Friday, August 30, 2013

BANDIT'S THIRD LIFE


Bandit sat hunched on the fence behind her old home at the grocery store. The wind whipped the old familiar smells away and it was cold.  This was the second home she had lost in her life.  Her first home was with a little girl who picked her out in the shelter then left her behind when her dad refused to move the ‘damn cat’ with the family.  Then Mrs. Huckabee had to move from the grocery store to Spokane to live with her son when Mr. Huckabee died.

She gazed off into space as her mind filled with a sense of her earlier times.  She didn’t think in words like a human but she did think and she did remember.  Bandit had lost a few pounds and her coat was in need of a good grooming. It was also possible she might have picked up a few fleas she guessed as she scratched her neck.

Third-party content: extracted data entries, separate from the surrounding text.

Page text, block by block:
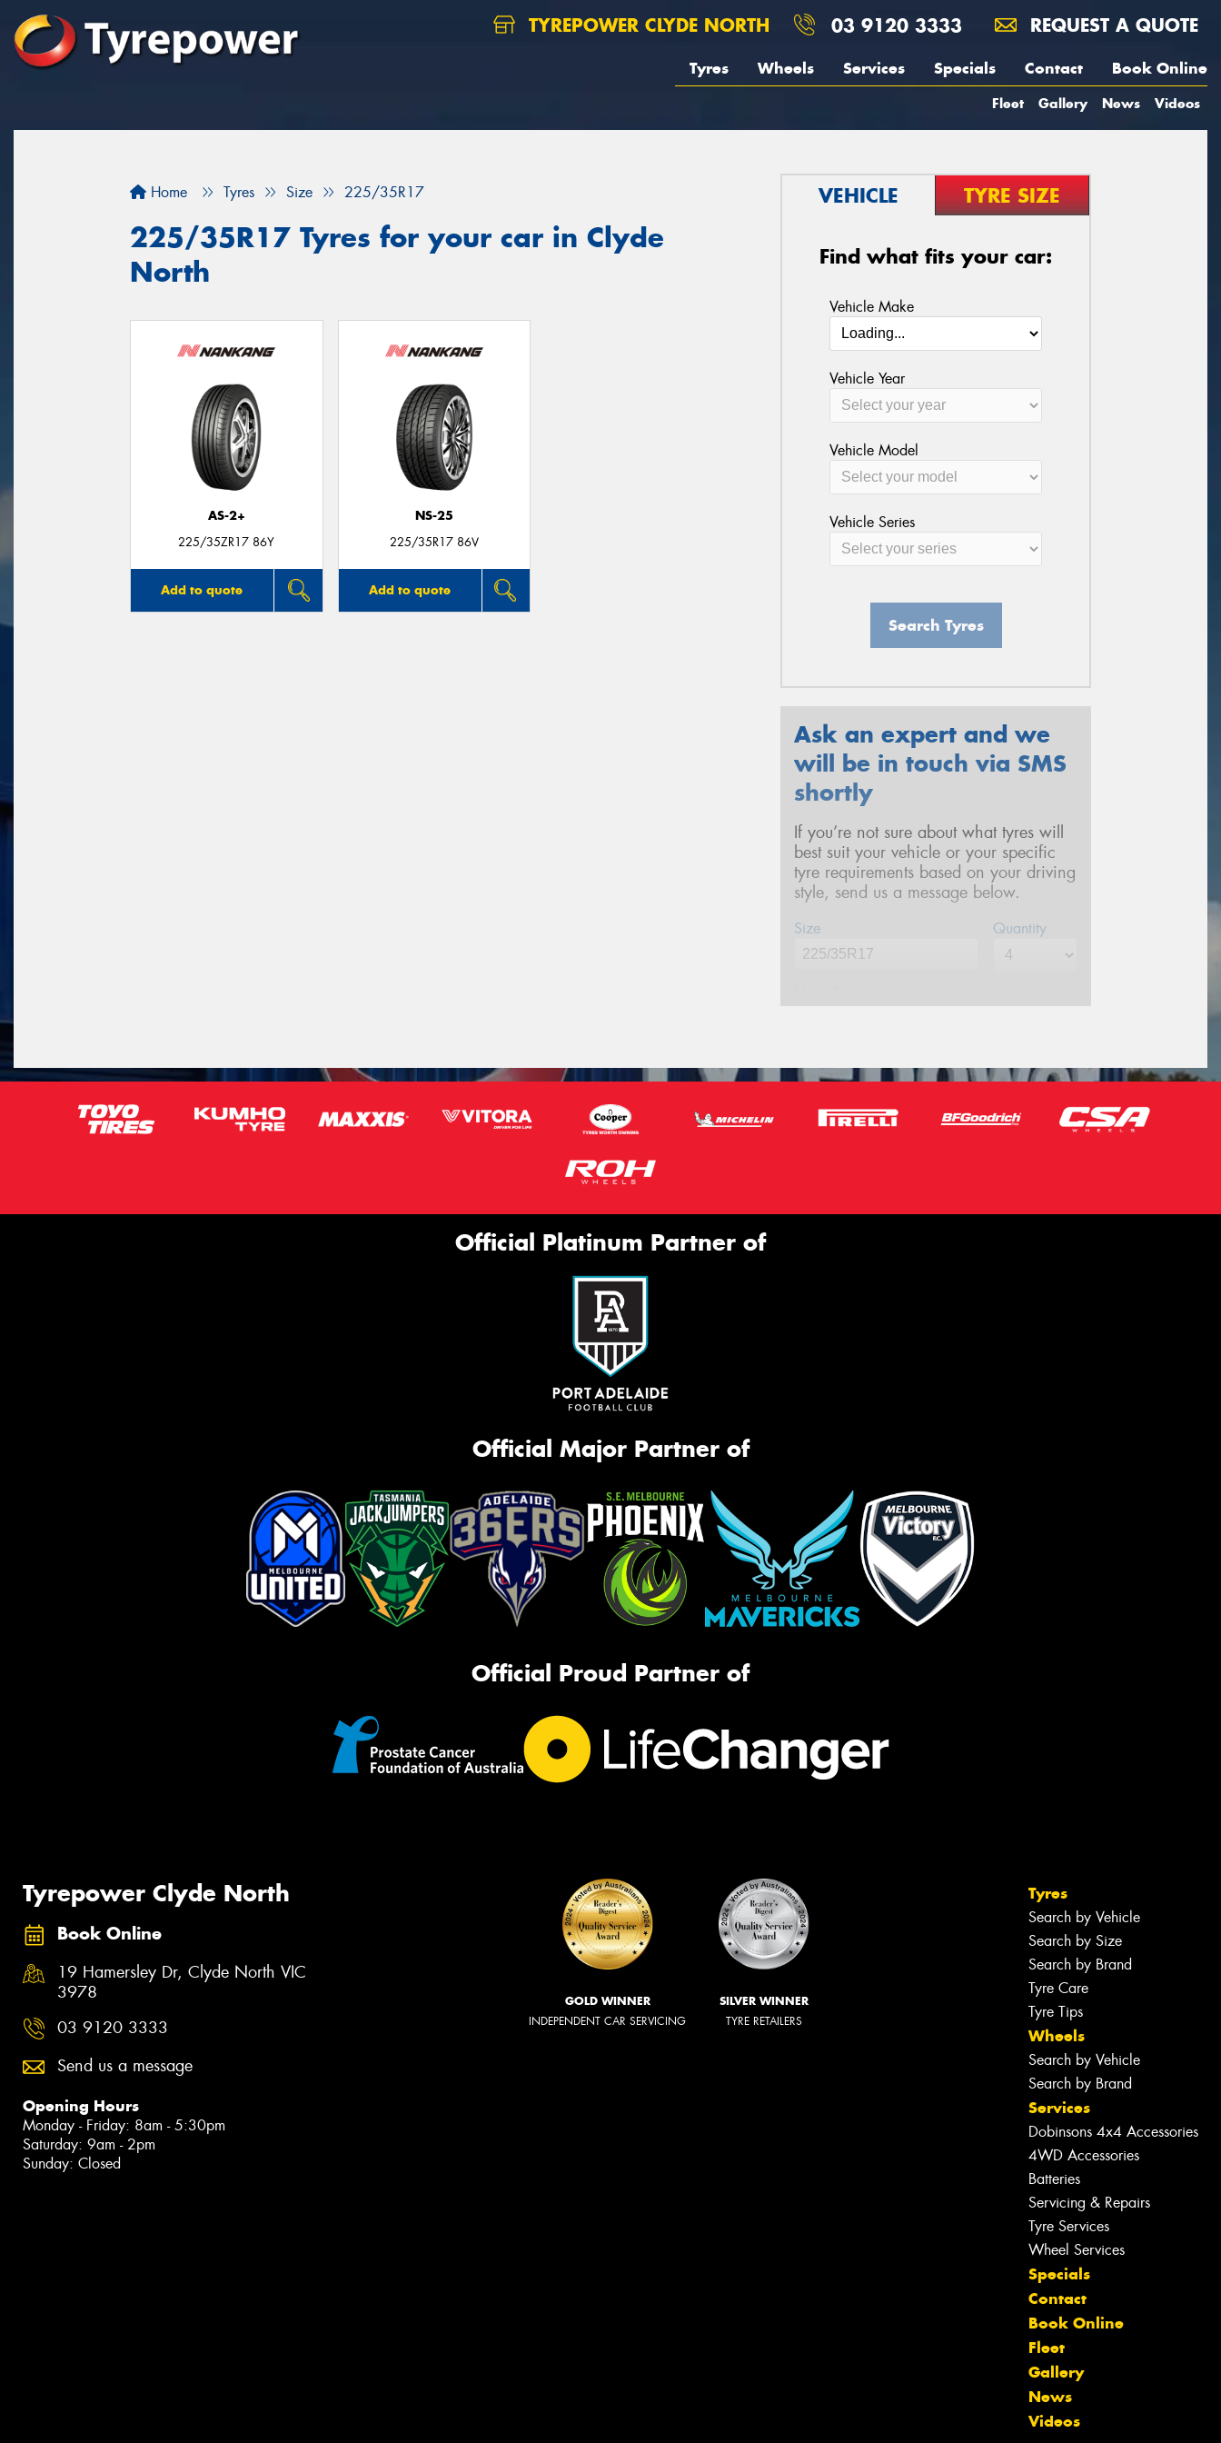
TYREPOWER CLYDE NORTH 03 9120 3333 REQUEST A QUOTE
Tyres Wheels Services Specials Contact Book Online
Fleet Gallery News Videos
Home Tyres Size 225/35R17
225/35R17 Tyres for your car in Clyde
North
AS-2+
225/35ZR17 86Y
Add to quote
NS-25
225/35R17 86V
Add to quote
VEHICLE TYRE SIZE
Find what fits your car:
Vehicle Make
Vehicle Year
Vehicle Model
Vehicle Series
Search Tyres
Ask an expert and we
will be in touch via SMS
shortly
If you’re not sure about what tyres will
best suit your vehicle or your specific
tyre requirements based on your driving
style, send us a message below.
Size Quantity
Email*
Official Platinum Partner of
Official Major Partner of
Official Proud Partner of
Tyrepower Clyde North
Book Online
19 Hamersley Dr, Clyde North VIC
3978
03 9120 3333
Send us a message
Opening Hours
Monday - Friday: 8am - 5:30pm
Saturday: 9am - 2pm
Sunday: Closed
GOLD WINNER
INDEPENDENT CAR SERVICING
SILVER WINNER
TYRE RETAILERS
Tyres
Search by Vehicle
Search by Size
Search by Brand
Tyre Care
Tyre Tips
Wheels
Search by Vehicle
Search by Brand
Services
Dobinsons 4x4 Accessories
4WD Accessories
Batteries
Servicing & Repairs
Tyre Services
Wheel Services
Specials
Contact
Book Online
Fleet
Gallery
News
Videos
Let us know what you need, and our
team will text you shortly.

A group of little boys ran down the alley and started throwing rocks when they saw her.  She ran up the fence and leapt up to a nearby roof and quickly disappeared from the area.  Humans could be pleasant one to one, but they became beasts in large groups.

Waking up stiff and hungry after a night of dozing and no real sleep she stretched and decided that maybe it was time to move on to a new area.  She trotted off to explore and find breakfast.  By noon she was still hungry and there were fewer places to find food.  She was in a suburb. 

Bandit was under a lilac bush in soft grass enveloped in lovely, moist smells and taking a bath in the warmth of midday when a heavy set black woman dressed in starched white told her to get around to the back door.  To Bandit a door was a door but this lady seemed to know the difference. She followed the woman and was rewarded with a bowl of left overs.  She went back around to her lilac bush and finished grooming.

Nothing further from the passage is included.